When Winnipeg CFS came to the hospital to take the baby, uncle captured on his video the family telling them that Island Lake CFS were on their way. The police said they would not wait.

Uncle says their anger is with the system and that they have prayed for the social workers and the police who were involved in the apprehension.

Manitoba Keewatinowi Okimakanak Grand Chief Garrison Settee added his voice to the call to change a system he called “harsh, callous.”

“No mother should have to go through what she went through, (no mother) of any ethnic background whatsoever. But this video has opened up dialogue in this discourse that needs to happen.

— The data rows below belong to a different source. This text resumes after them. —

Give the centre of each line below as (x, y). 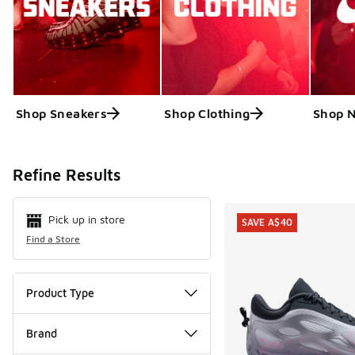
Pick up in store (87, 219)
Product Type (60, 292)
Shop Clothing (207, 113)
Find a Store (53, 239)
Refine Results (67, 175)
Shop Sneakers (62, 113)
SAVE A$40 (267, 222)
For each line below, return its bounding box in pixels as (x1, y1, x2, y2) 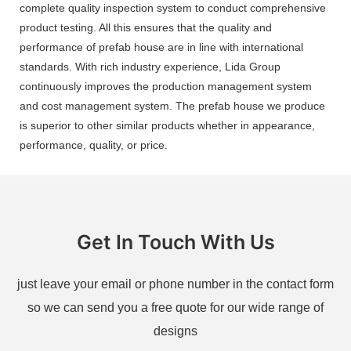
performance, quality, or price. (20, 138, 168, 151)
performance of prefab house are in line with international (20, 40, 303, 53)
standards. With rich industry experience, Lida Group (20, 60, 280, 73)
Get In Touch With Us (76, 230, 275, 255)
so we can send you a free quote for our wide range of (27, 301, 324, 315)
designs (154, 324, 197, 338)
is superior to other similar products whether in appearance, (20, 118, 315, 132)
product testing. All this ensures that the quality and (20, 20, 272, 34)
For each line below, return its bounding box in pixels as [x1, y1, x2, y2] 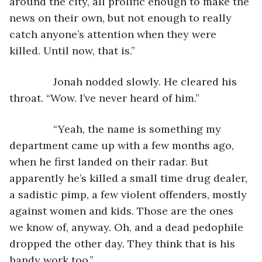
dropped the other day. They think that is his [9, 236, 238, 250]
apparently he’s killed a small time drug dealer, [9, 171, 250, 185]
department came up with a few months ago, [9, 138, 237, 152]
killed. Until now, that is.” [9, 43, 135, 57]
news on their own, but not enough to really [9, 11, 235, 25]
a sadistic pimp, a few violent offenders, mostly [9, 187, 250, 201]
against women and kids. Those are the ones [9, 204, 236, 218]
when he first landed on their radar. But [9, 154, 211, 168]
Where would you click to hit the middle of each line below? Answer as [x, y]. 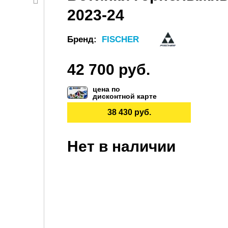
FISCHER [120, 39]
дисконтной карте [125, 96]
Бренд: [83, 39]
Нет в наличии [121, 146]
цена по [106, 89]
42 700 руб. [109, 69]
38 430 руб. [129, 112]
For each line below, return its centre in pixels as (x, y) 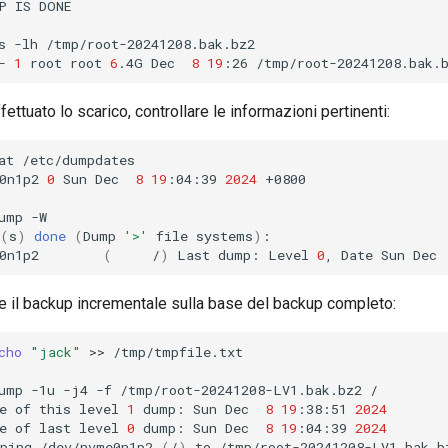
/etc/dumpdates (78, 159)
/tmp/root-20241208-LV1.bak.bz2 (241, 389)
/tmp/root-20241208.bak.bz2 (150, 43)
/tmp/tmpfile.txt (178, 351)
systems (224, 235)
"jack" (55, 351)
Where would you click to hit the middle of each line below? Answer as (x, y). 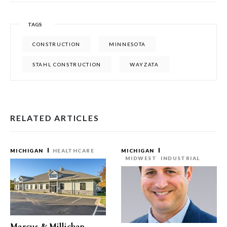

The system that we are subject to is not a system that is for our people,” he said.

Settee promised that transformation is on the way.

“We should never allow this thing to happen again to any First Nation woman. The time for change is now. The time to overhaul the system is now. Today as First Nation people we want to take back our jurisdiction. We want to take back our laws. We want to take back our children, we want to take back our babies because they belong to us,” he said.

Customary care approach changes made to the province’s Child and Family Services Act last spring have meant nothing, said Morgan, and serve only as “window dressing” as CFS are not implementing those changes.

Debbie Besant, CEO with Manitoba’s General Child and Family Services Authority, said in a statement released this afternoon, “I have personally reviewed this file in detail and met with the agency staff involved, including the director of the agency. I am confident in the decisions made. We will continue to work with this family, and engage with any collateral or partner agencies the family wishes to involve.”

She further said that “apprehending a child is a very difficult decision, and is done only as a last resort and when required to ensure children are kept safe.” 

The federal government is presently working on new child welfare legislation aimed at giving First Nation, Metis and Inuit more control over the care of their children.